8. The method of claim 6, wherein determining the feedback information comprises:
receiving selection commands from the first and/or second selection function and/or feedback commands from the feedback function and determining the feedback information based on the selection commands and/or feedback commands, wherein corresponding selections are made in the selection commands, according to the first and/or second selection functions, and wherein corresponding feedback information provided by the user is included in the feedback commands.
9. The method according to claim 1, wherein determining the feedback information comprises:
determining, using the diagnostic module, whether there are deviations from the diagnostic results determined in the wall diagnostics when repeated diagnostics are carried out for a same position of the measuring device relative to the wall;
displaying the deviations in the display unit; and
receiving feedback commands from the user regarding the deviations, wherein the displayed deviations are confirmed or refuted in the feedback commands.
10. The method according to claim 1, wherein the measuring device further comprises at least one of an induction sensor and/or an eddy current sensor and/or a capacitance sensor and/or an AC current sensor and/or an NMR sensor and/or an ultrasonic sensor for providing additional sensor data, and wherein the diagnostic module is configured to perform the wall diagnostics by taking into account the additional sensor data.
11. The method according to claim 1, wherein the diagnostic module comprises at least one correspondingly trained artificial intelligence configured to perform object detection and/or a wall classification and/or an object depth determination and/or an object extension determination based on the radar data and/or the additional sensor data.
12. The method according to claim 1, wherein object classes of the object type of the object comprise: metallic/non-metallic object, low voltage cable, magnetic/non-magnetic objects, cable with single phase AC signal, cable with multiphase AC signal, wood beam, metal beam, plastic pipe, water filled plastic pipe, non-water filled plastic pipe, and/or wherein the wall type classes of the wall type of the wall comprise: concrete wall, plasterboard/drywall wall, brick wall and/or bricks of the wall, underfloor heating, wall heating.
13. A method for training an artificial intelligence of a measuring device, comprising:
providing a training dataset for training the artificial intelligence, wherein the training dataset comprises a wall and radar data depicting an object formed in the wall, as well as the feedback information provided according to the method for operating a measuring device according to claim 1; and
training the artificial intelligence based on the training dataset and taking into account the feedback information for performing object recognition of an object formed in a wall, wherein the object recognition comprises at least one of object detection and object classification.

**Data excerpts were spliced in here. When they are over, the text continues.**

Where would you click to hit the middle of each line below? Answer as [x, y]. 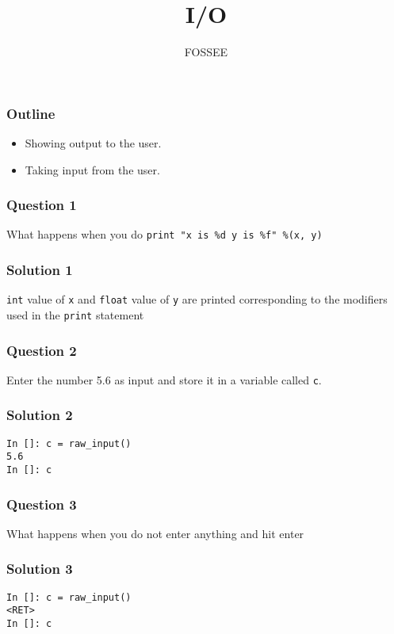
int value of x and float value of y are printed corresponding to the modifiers [197, 299]
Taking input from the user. [92, 169]
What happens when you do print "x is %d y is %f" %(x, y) [164, 234]
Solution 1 [40, 269]
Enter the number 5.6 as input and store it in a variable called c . [164, 379]
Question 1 [42, 205]
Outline [31, 113]
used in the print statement [75, 314]
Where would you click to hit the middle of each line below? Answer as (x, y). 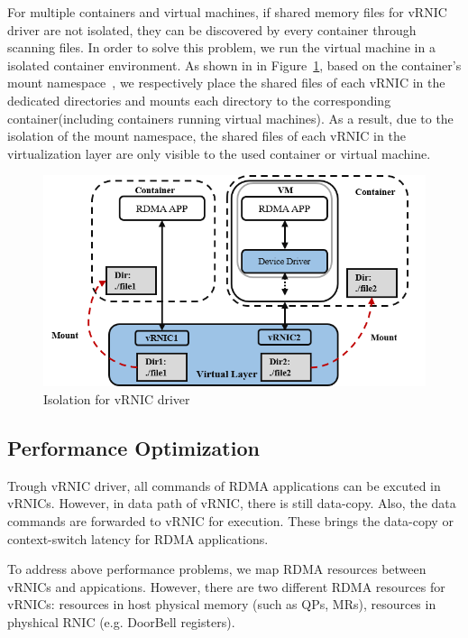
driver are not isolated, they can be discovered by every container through (212, 29)
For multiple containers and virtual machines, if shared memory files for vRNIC (227, 12)
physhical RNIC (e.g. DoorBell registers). (121, 621)
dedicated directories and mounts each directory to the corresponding (199, 100)
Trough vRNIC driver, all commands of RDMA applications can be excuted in (224, 485)
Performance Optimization (133, 447)
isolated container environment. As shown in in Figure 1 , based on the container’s (234, 65)
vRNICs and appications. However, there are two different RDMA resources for (226, 586)
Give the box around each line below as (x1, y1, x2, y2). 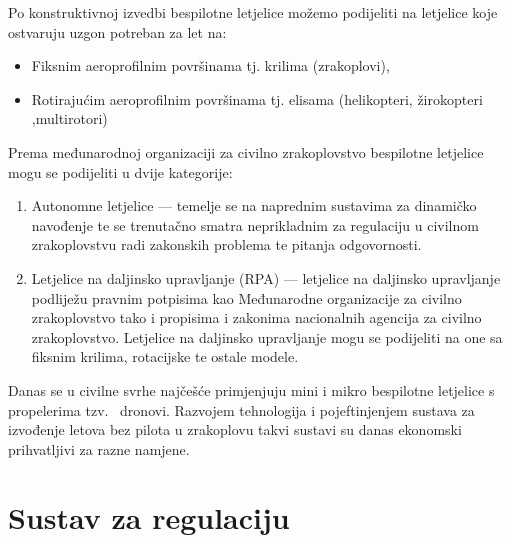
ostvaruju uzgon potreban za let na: (8, 21, 227, 42)
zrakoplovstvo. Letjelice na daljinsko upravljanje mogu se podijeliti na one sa (31, 326, 503, 347)
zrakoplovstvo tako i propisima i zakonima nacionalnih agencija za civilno (31, 307, 482, 328)
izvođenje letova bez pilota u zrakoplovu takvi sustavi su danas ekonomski (8, 419, 462, 440)
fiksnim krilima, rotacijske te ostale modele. (31, 346, 299, 367)
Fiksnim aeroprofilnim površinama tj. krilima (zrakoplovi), (31, 55, 390, 76)
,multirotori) (31, 108, 108, 129)
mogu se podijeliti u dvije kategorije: (8, 161, 233, 182)
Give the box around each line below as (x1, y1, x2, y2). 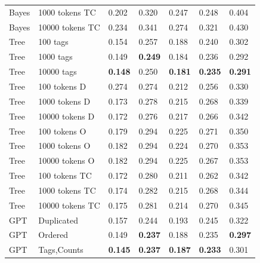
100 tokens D (38, 79, 86, 92)
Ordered (38, 228, 69, 241)
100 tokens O (38, 124, 86, 137)
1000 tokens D (38, 94, 91, 107)
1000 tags (38, 50, 73, 63)
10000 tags (38, 65, 77, 78)
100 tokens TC (38, 169, 92, 182)
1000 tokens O (38, 139, 91, 152)
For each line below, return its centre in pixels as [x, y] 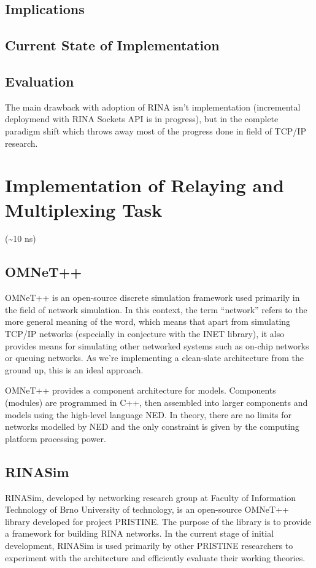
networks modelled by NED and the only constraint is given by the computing [152, 426]
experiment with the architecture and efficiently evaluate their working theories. [155, 557]
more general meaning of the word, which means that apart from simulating [148, 321]
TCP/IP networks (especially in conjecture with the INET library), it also [145, 334]
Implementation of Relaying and [145, 185]
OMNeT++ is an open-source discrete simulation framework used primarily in [152, 298]
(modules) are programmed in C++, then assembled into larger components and [156, 402]
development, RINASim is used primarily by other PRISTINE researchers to [149, 545]

14. A computing unit configured to perform the method for operating a measuring device according to claim 1.
15. A computer program product comprising instructions that, when the program is executed by a data processing unit, cause the latter to perform the method for operating a measuring device according to claim 1.
16. The method according to claim 1, wherein the measuring device is a wall diagnostic device.
17. The method according to claim 12, wherein:
the water filled plastic pipe is a fresh water pipe, and
the non-water filled plastic pipe is a waste water pipe.
18. A computing unit configured to perform the method for training an artificial intelligence of a measuring device for wall diagnostics according to claim 13.
19. A computer program product comprising instructions that, when the program is executed by a data processing unit, cause the latter to perform the method for training an artificial intelligence of a measuring device to perform wall diagnostics according to claim 13.